Each hard-drive (or Cd or other drive or device) has only 1 Master Boot Record. It is in a fixed position on the hard-drive. The MBR is the sector at cylinder 0, head 0, sector 1 of any hard disk or diskette that identifies how and where an operating system is located so that it can be boot (loaded) into the computer's main storage or random access memory.

The Master Boot Record is also sometimes called the "partition sector" or the "master partition table" because it includes a table that locates each partition that the hard disk has been formatted into. In addition to this table, the MBR also includes a program that reads the boot sector record of the partition containing the operating system to be booted into RAM. In turn, that record contains a program that loads the rest of the operating system into RAM.

The MBR, the most important data structure on the disk, is created when the disk is partitioned. The MBR contains a small amount of executable code called the master boot code, the disk signature, and the partition table for the disk. At the end of the MBR is a 2-byte structure called a signature word or end of sector marker, which is always set to 0x55AA. A signature word also marks the end of an extended boot record (EBR) and the boot sector.

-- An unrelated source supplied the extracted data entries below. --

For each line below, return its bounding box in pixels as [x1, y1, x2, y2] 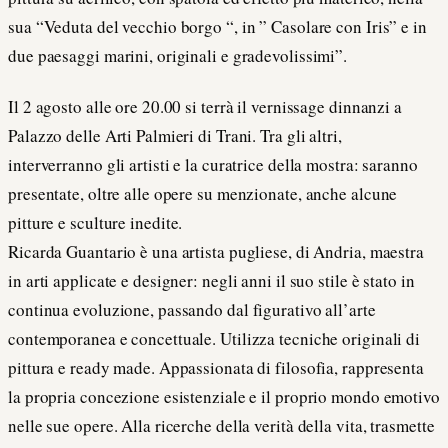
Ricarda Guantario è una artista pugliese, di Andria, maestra [8, 240, 424, 264]
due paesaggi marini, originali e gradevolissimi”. [8, 43, 348, 67]
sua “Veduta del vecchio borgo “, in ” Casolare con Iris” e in [8, 14, 427, 38]
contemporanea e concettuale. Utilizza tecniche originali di [8, 327, 421, 351]
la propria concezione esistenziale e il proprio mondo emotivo [8, 385, 440, 409]
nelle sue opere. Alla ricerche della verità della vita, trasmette [8, 414, 435, 438]
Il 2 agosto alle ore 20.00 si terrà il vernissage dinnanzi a [8, 95, 402, 119]
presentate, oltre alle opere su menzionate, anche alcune [8, 182, 398, 206]
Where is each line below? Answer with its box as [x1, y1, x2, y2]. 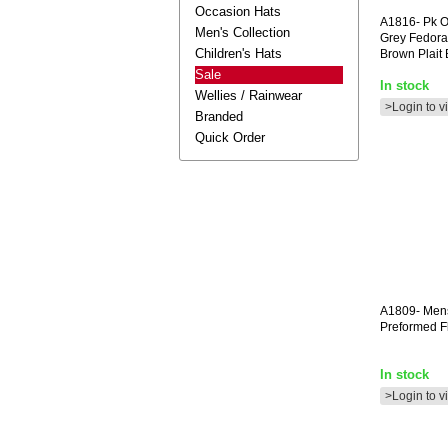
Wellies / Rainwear [195, 88, 302, 103]
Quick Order [195, 130, 265, 145]
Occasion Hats [195, 4, 281, 19]
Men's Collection [195, 25, 290, 40]
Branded [195, 109, 243, 124]
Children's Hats [195, 46, 282, 61]
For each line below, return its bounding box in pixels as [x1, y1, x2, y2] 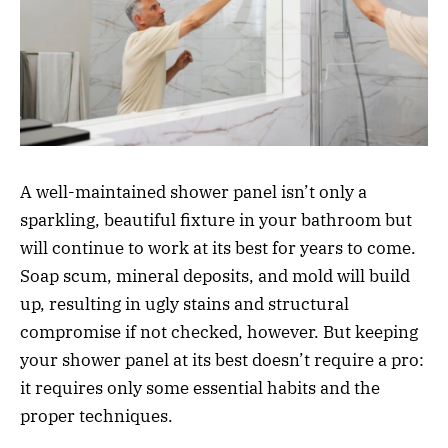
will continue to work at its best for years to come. [20, 236, 416, 259]
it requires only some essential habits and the [20, 376, 380, 399]
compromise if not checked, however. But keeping [20, 320, 418, 343]
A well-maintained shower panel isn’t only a [20, 180, 367, 203]
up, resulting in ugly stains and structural [20, 292, 349, 315]
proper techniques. [20, 404, 177, 427]
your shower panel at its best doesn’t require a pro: [20, 348, 424, 371]
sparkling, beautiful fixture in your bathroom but [20, 208, 412, 231]
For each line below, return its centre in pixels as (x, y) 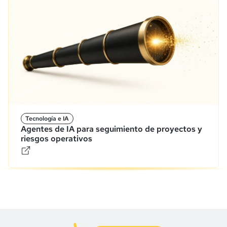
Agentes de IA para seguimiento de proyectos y (111, 129)
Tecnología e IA (47, 118)
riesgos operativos (56, 138)
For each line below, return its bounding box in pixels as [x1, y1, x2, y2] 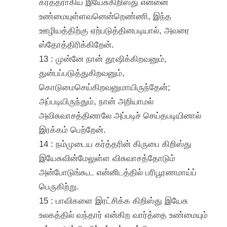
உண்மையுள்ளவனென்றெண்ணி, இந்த [39, 11, 172, 21]
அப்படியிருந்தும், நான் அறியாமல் [39, 96, 154, 106]
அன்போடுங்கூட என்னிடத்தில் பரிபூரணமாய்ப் [39, 167, 197, 177]
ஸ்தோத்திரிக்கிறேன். [39, 39, 115, 50]
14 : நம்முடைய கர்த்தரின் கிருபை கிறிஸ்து [39, 138, 192, 149]
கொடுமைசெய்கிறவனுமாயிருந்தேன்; [39, 82, 171, 92]
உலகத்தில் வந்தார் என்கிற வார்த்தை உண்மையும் [39, 209, 208, 220]
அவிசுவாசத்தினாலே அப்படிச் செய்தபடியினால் [39, 110, 202, 121]
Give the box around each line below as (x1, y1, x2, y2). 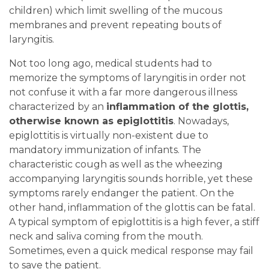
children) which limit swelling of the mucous (9, 5, 222, 17)
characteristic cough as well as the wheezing (9, 159, 223, 171)
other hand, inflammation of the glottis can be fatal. (9, 202, 255, 214)
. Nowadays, (174, 115, 229, 127)
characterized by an (9, 101, 106, 113)
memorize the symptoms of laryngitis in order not (9, 72, 246, 84)
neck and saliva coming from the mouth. (9, 231, 203, 243)
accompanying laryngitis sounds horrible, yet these (9, 173, 253, 185)

The disk signature, a unique number at offset 0x01B8, identifies the disk to the operating system.

The values in the partition table (contained in the MBR) depend directly on the size of the physical disk and on the logical partitioning on that disk. The DOS Boot Record (DBR) holds the Boot Parameter Block (BPB), which contains the logical mapping information for that particular partition. The values in the Boot Parameter Block are absolutely dependent on the size of the partition and the type of file system.

 

In the above picture, is an example of what a partitioned hard disk drive may look like. In this case, the MBR is the first section of the hard disk drive the computer looks at after the BIOS hands control to the first bootable drive.

These two sectors contain the information necessary to locate and identify the file system used to access the data on the drive. If either of these are damaged, the data becomes inaccessible, even though there may be no damage to the data or the file system itself.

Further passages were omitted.